Vermeidung von Diagnosen durch Pflegekräfte

Pflegekräfte sollten keine Diagnosen stellen, sondern ihre Beobachtungen und Eindrücke beschreiben. Die Diagnosestellung ist Aufgabe von Ärzten.

Beispiel:

  • Falsch: "Frau Schmidt ist depressiv."
  • Richtig: "Frau Schmidt wirkt traurig und zieht sich zurück. Sie hat wenig Appetit und klagt über Schlafstörungen."

Zusammenarbeit im Team

Die Dokumentation dient als Grundlage für die Zusammenarbeit im Team.
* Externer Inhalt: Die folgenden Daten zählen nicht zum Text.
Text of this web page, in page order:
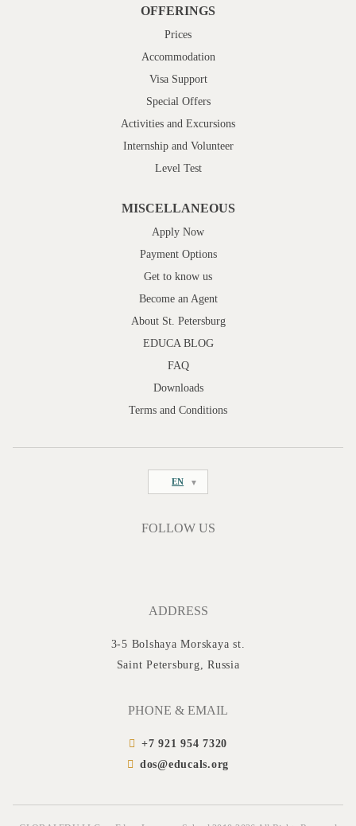
OFFERINGS
Prices
Accommodation
Visa Support
Special Offers
Activities and Excursions
Internship and Volunteer
Level Test
MISCELLANEOUS
Apply Now
Payment Options
Get to know us
Become an Agent
About St. Petersburg
EDUCA BLOG
FAQ
Downloads
Terms and Conditions
EN
FOLLOW US
ADDRESS
3-5 Bolshaya Morskaya st.
Saint Petersburg, Russia
PHONE & EMAIL
+7 921 954 7320
dos@educals.org
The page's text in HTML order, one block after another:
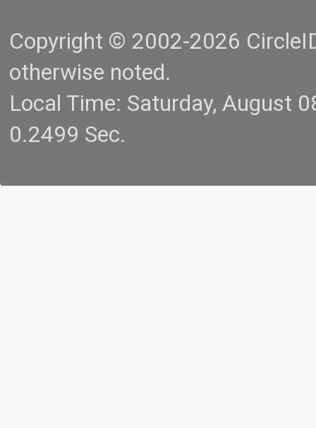
Copyright © 2002-2026
otherwise noted.
Local Time: Saturday, August
0.2499 Sec.

Es ist wichtig, dass alle Beteiligten die Dokumentation lesen und sich über den Zustand und die Bedürfnisse des Betreuten informieren.

Rechtliche Aspekte

Die Dokumentation ist eine rechtliche Verpflichtung. Pflegeeinrichtungen sind verpflichtet, Maßnahmen zur Qualitätssicherung sowie ein Qualitätsmanagement durchzuführen und bei Qualitätsprüfungen mitzuwirken. Betreuungsberichte tragen zur Qualitätssicherung bei.

Hilfsmittel für die Dokumentation

Es gibt verschiedene Hilfsmittel, die die Dokumentation erleichtern können, wie z.B. Formulierungshilfen, Vorlagen und Softwareprogramme.